It’s a daunting reality for legal professionals working in mergers and acquisitions (M&A) within corporations and law firms globally – pre-merger misconduct is a substantial risk. Yet, there’s new hope on the horizon. The U.S Department of Justice has recently announced a Department-Wide M&A Safe Harbor Policy, creating temporary relief.
The policy aims to provide an acquiring organization with a limited measure of protection against enforcement actions when they discover misconduct prior to the merger. This is according to a recently published article by Alston & Bird from their White Collar, Government & Internal Investigations and Mergers & Acquisitions Teams.
Yet, this policy is not an all-encompassing blanket of protection. Acquiring firms still need to demonstrate adherence to specific requirements to be considered eligible for safe harbor status. They must report the misconduct to the DOJ promptly, cooperate fully during the investigation, and rectify the issue at hand. The level of protection granted is further influenced by the acquiring company’s own culpability, or lack thereof, in the misconduct.

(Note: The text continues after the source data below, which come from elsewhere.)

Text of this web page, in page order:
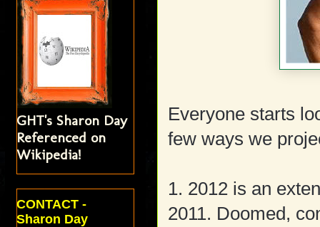
Everyone starts
few ways we
1. 2012 is an
2011. Doomed,
GHT's Sharon Day
Referenced on
Wikipedia!
CONTACT -
Sharon Day
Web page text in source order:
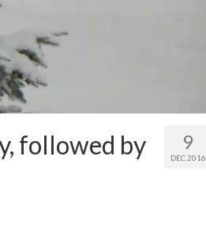
9
DEC 2016
followed by
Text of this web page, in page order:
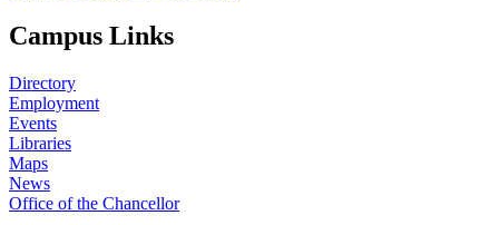
Campus Links
Directory
Employment
Events
Libraries
Maps
News
Office of the Chancellor
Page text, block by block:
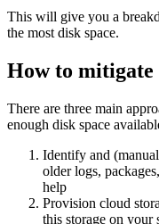
This will give you a
the most disk space.
How to mitigate
There are three main
enough disk space
Identify and
older logs,
help
Provision cloud
this storage on your
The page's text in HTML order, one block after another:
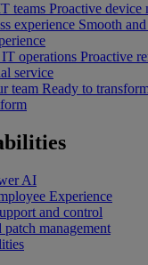
teams Proactive device
experience Smooth
IT operations Proactive
service
team Ready to
AI
Experience
and control
patch management
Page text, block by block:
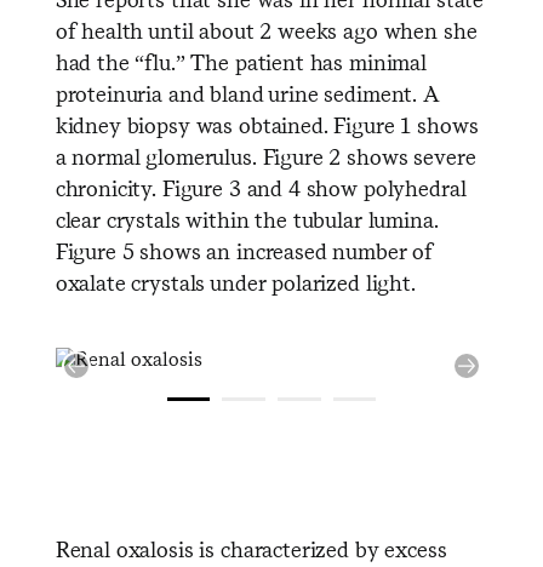
of health until about 2 weeks ago when she
had the “flu.” The patient has minimal
proteinuria and bland urine sediment. A
kidney biopsy was obtained. Figure 1 shows
a normal glomerulus. Figure 2 shows severe
chronicity. Figure 3 and 4 show polyhedral
clear crystals within the tubular lumina.
Figure 5 shows an increased number of
oxalate crystals under polarized light.
Renal oxalosis is characterized by excess
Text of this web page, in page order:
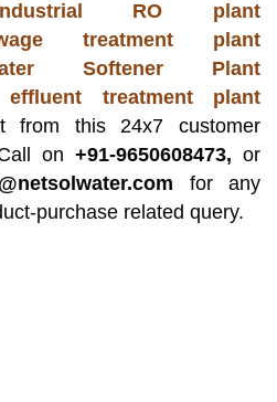
RO plant
treatment plant
Softener Plant
effluent treatment plant
from this 24x7 customer
on +91-9650608473, or
for any
purchase related query.
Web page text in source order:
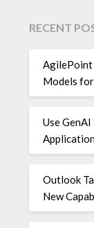
RECENT
AgilePoint
Models
Use
Outlook
New
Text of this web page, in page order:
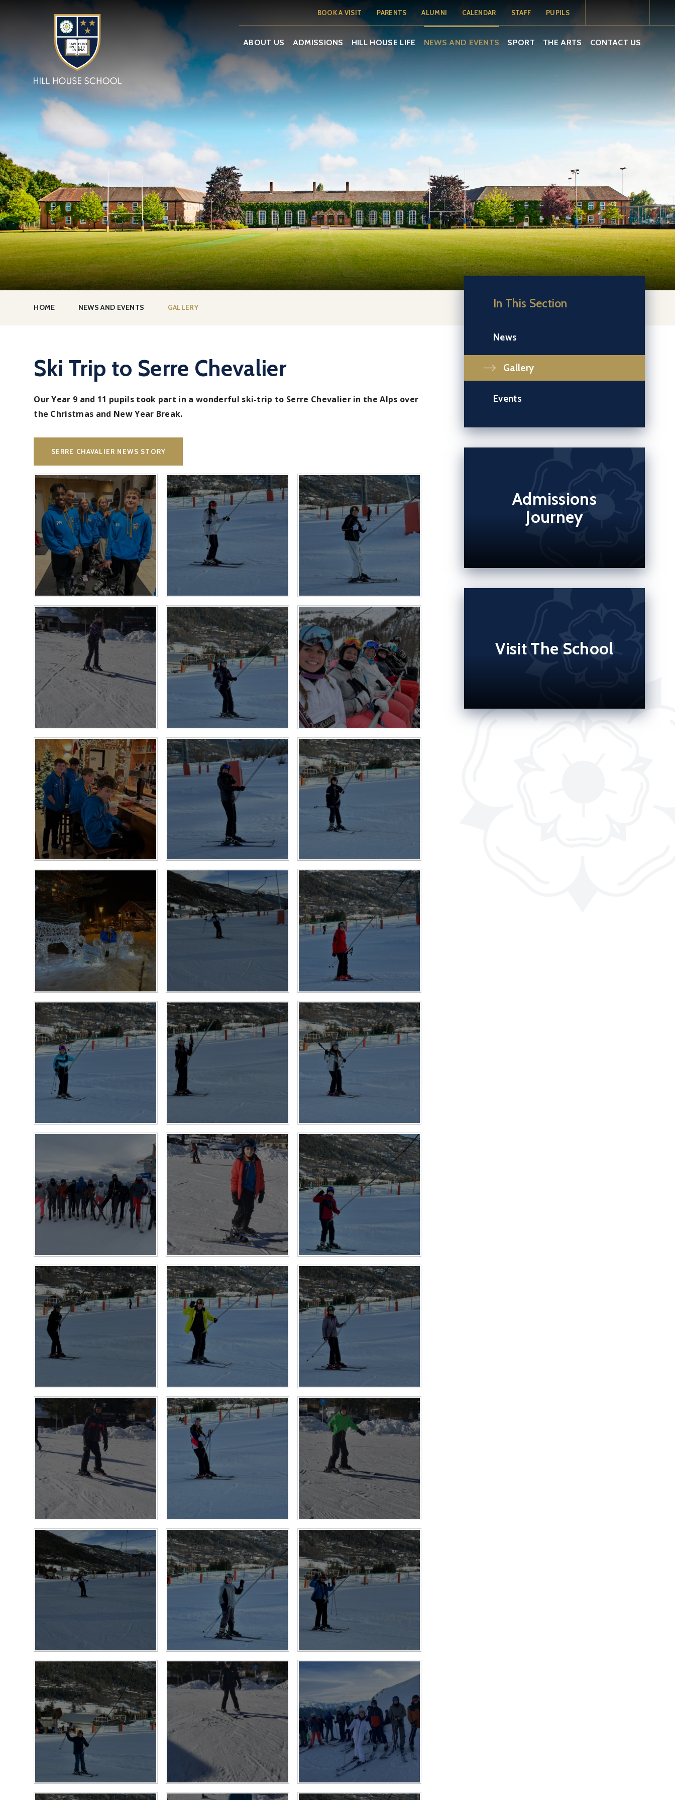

Although this move is a positive step for corporations and law firms involved in M&A, the responsibility to evaluate and mitigate risk lies heavily in the hands of both acquiring and targeted companies. Corporations need to make sure to conduct thorough due diligence, identify potential regulatory issues, and engage in remedial measures where needed. This newly established DOJ policy underlines the fundamental importance of corporate governance, self-policing, and proactive measures in shielding companies from potential legal pitfalls in the increasingly complex M&A landscape.